The activated NF-kappaB-Snail-RKIP circuitry in cancer regulates both the metastatic cascade and resistance to apoptosis by cytotoxic drugs.

Premalignant cells acquire a series of genetic and epigenetic changes that are responsible for cell proliferation in the absence of growth factors. It is not yet defined how the initial steps of the invasive metastatic cascade are acquired.

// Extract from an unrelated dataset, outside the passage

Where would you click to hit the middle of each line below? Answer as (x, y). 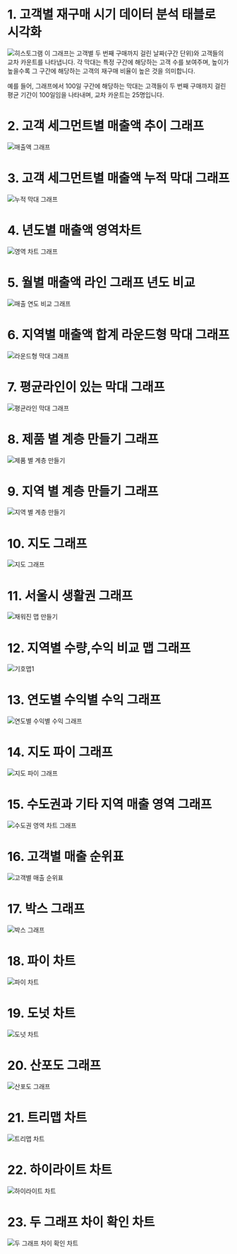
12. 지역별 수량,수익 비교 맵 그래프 (99, 648)
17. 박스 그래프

New insights into the initial steps of the metastatic process were revealed by a set of regulators that induced the differentiation program termed "the epithelial to mesenchymal transition (EMT)." EMT is regulated by distinct transcription factors such as Snail, Slug and TWIST. Overexpression of Snail in cancer is responsible, in part, for the induction of EMT through the downregulation of E-cadherin and cytokeratins and the induction of mesenchymal protein expression such as vimentin, fibronectin, N-cadherin, metalloproteases, and invasiveness. In contrast, the metastatic suppressor Raf-kinase inhibitor protein (RKIP) is poorly expressed in primary cancers and absent in various metastatic cancers. RKIP inhibits NF-kappaB activity through direct interaction with NIK and TAK1. Snail was shown to suppress RKIP transcription and expression, and Snail is transcriptionally regulated by NF-kappaB. Thus, a circuitry is developed in which overexpression of Snail in tumors inhibits RKIP and induces EMT. In addition, NF-kappaB, Snail, and RKIP have been shown to regulate tumor-cell resistance to apoptotic stimuli. Inhibition of NF-kappaB and Snail and induction of RKIP sensitize resistant tumor cells to apoptosis by various chemotherapeutic and immunotherapeutic drugs. Furthermore, the ratio of Snail over RKIP expression in tumor cells is of prognostic significance and predicts response to cytotoxic therapies. Thus, pharmacological agents regulating the RKIP-NF-kappaB-Snail loop can be used as both sensitizing agents for apoptosis when combined with cytotoxic therapies as well as inhibitors of metastasis.